Since it implements a low-level structure like strings, the code in the file
uses certain "sub-primitives" from an environment bound to the name PRIVATE in
the FOO-SCHEME environment.
After the file is loaded, the various procedures defined in the
Revised^3 Report will be bound both to their normal names in the
SCHEME-ESSENTIALS and SCHEME environments and also to more concise names
in a new STRINGS environment, itself bound to the name STRINGS in the
GLOBAL environment.
Thus, a client of the string-handling procedures can either use the
names described in the Revised^3 Report (e.g., STRING-REF, STRING-SET!,
STRING-COPY) or the more ``generic'' names from the STRINGS environment
(e.g., STRINGS:REF, STRINGS:SET!, STRINGS:COPY). The latter might fit
in well with analogous procedures from environments named LISTS,
VECTORS, TABLES, ENVIRONMENTS, etc.
(herald
(env (make-environment "StringsImpl" global foo-scheme:private))
(export scheme-essentials
(string-ref ref) (string-set! set) ...)
(export scheme
(string-copy copy) ...)
(export strings
ref copy (set! set) ...)
(export global
strings))
(define strings (make-environment "STRINGS"))
(define (ref string index)
...)
(define (copy string)
...)
(define (set string index value)
...)
...
Q&A ON THE PROPOSAL
Q: Why is the GLOBAL environment separate from the full-language environment?

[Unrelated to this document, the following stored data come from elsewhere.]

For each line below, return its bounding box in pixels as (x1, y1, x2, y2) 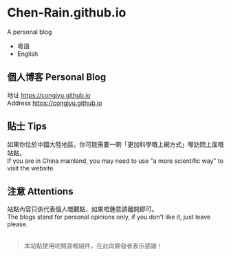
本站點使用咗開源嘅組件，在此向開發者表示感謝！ (23, 242, 163, 250)
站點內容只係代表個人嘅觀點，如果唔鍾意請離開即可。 (7, 205, 158, 213)
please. (7, 220, 28, 228)
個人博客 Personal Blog (7, 71, 107, 83)
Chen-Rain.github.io (7, 5, 126, 21)
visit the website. (7, 164, 55, 172)
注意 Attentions (7, 185, 74, 197)
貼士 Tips (7, 121, 47, 132)
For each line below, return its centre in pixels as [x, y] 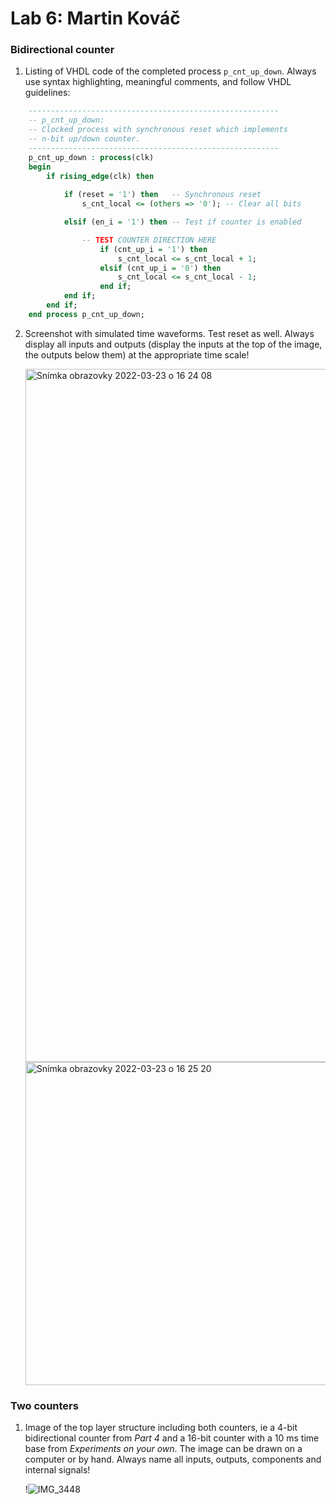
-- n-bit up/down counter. [84, 139]
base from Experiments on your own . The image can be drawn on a [163, 1449]
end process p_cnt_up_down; [86, 314]
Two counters [44, 1405]
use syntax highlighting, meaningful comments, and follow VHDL [158, 82]
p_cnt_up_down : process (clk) [91, 157]
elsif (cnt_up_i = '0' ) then [160, 268]
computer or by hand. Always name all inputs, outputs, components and [173, 1459]
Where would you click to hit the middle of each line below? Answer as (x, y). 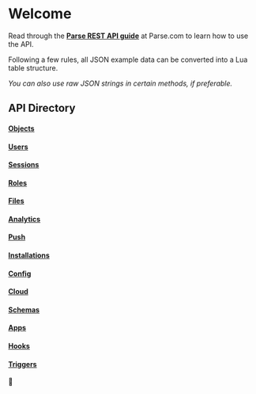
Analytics (24, 219)
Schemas (24, 309)
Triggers (23, 364)
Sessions (24, 165)
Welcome (40, 14)
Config (20, 274)
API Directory (42, 108)
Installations (29, 255)
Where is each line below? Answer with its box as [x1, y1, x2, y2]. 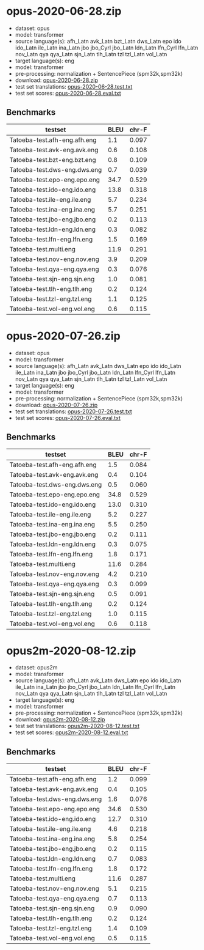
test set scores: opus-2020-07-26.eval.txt [15, 414, 121, 421]
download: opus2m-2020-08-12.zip [15, 716, 105, 723]
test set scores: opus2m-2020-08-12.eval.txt [15, 729, 128, 736]
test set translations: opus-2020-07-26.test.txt [15, 408, 132, 415]
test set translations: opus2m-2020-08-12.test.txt [15, 723, 140, 730]
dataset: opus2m [15, 664, 58, 671]
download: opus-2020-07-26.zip [15, 401, 98, 408]
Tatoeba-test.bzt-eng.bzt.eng [9, 155, 96, 164]
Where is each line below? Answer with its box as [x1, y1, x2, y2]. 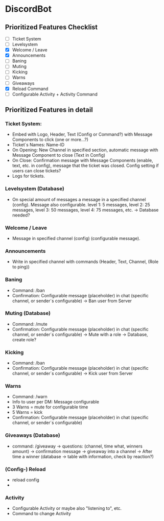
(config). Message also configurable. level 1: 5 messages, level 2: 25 [12, 202, 150, 208]
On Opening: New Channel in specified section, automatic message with [12, 147, 158, 153]
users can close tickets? [12, 168, 61, 174]
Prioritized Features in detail [5, 106, 93, 114]
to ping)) [12, 264, 30, 270]
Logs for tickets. [12, 173, 45, 179]
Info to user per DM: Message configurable [12, 399, 99, 405]
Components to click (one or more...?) [12, 137, 89, 142]
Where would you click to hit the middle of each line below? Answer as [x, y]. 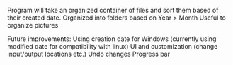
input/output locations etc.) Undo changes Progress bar [89, 54]
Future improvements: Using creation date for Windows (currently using [112, 39]
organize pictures [33, 25]
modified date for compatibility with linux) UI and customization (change [113, 46]
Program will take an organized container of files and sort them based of [113, 10]
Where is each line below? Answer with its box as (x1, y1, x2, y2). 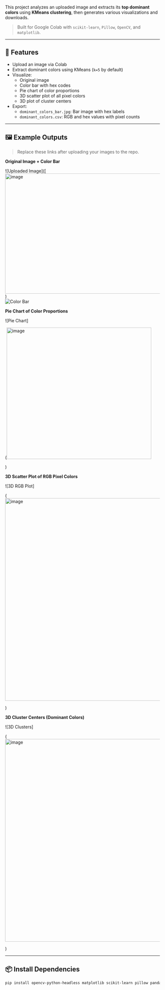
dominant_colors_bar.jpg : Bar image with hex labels (19, 108, 125, 114)
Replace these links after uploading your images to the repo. (17, 149, 139, 155)
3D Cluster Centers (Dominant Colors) (5, 714, 84, 720)
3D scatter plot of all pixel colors (19, 93, 85, 99)
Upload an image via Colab (12, 61, 67, 67)
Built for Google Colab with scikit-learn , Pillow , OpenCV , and (17, 24, 141, 30)
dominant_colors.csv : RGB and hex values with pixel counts (19, 113, 140, 120)
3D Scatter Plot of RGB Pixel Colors (5, 473, 78, 479)
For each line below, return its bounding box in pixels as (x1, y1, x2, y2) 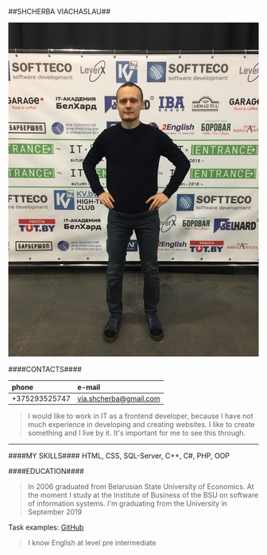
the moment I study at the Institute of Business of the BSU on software (27, 491, 259, 500)
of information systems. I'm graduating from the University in (27, 499, 228, 508)
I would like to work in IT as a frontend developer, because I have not (27, 411, 253, 421)
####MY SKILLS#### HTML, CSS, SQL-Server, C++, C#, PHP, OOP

Why not just load files into the full-language environment?
A: There are two answers to this, one based upon modularity and aesthetic
considerations and the other on future plans for the facility.
The modularity argument is that the full-language environment, like the
SCHEME or SCHEME-ESSENTIALS environments, should present an unchanging
interface. Applications should be able to count on the documented behavior
of the variables in these environments and should not be affected by the
presence or absence of other applications except where explicitly arranged
for.
The future plans argument relates to an idea for eliminating the dependence,
found in many Lisp implementations, of the semantics of code being compiled
on the presence or absence of other applications in the system running the
compiler. For example, it is frequently the case that macros defined
globally in the running system are available to code files compiled in that
system. This can (and does) lead to confusing, hidden dependencies. Within
this proposal, a compiler could create a new GLOBAL environment (again with
the full-language environment as its sole parent) and use some new herald
option as a description of what files to load into that environment to
establish the proper "early-evaluation" environment for the compilation of
the file. When the compilation is done, the ersatz GLOBAL environment can be
discarded, taking with it any side-effects that might have occurred in the
process of compilation. Under such a scheme, we would expect that the
various language environments would be "locked" against redefinition of any
of their bindings before the time that any user code is loaded, thus ensuring
that these environments do, indeed, present an unchanging interface.
Q: In what environment should an implementation's read-eval-print loop evaluate
the forms typed to it?
A: Certainly any such facility should provide a mechanism whereby any
environment can be used, but our advice for the choice of an initial or
default environment would be a "scratch" environment (as it is called in T)
whose sole parent is the GLOBAL environment. The use of a separate
environment here is intended to make it easier for a user to avoid
accidentally redefining names in the GLOBAL environment, thus possibly
breaking running applications. Of course, the Scheme report (properly)
avoids mention of read-eval-print loops, so no implementation is required to
have one at all.
Q: Why does the EXPORT herald option share actual bindings, rather than simply
sharing values?
A: This enables the use of shared, set!-able variables. Code wishing to take
advantage of this would simply specify an environment containing the binding
as an ancestor of the file environment.
Q: Why isn't there an IMPORT herald option that shares bindings in the other
direction? It would make the use of such shared variables more controllable
since one would not have to share all of the variables in the given
environment.
A: Such an option would not be antithetical to this proposal.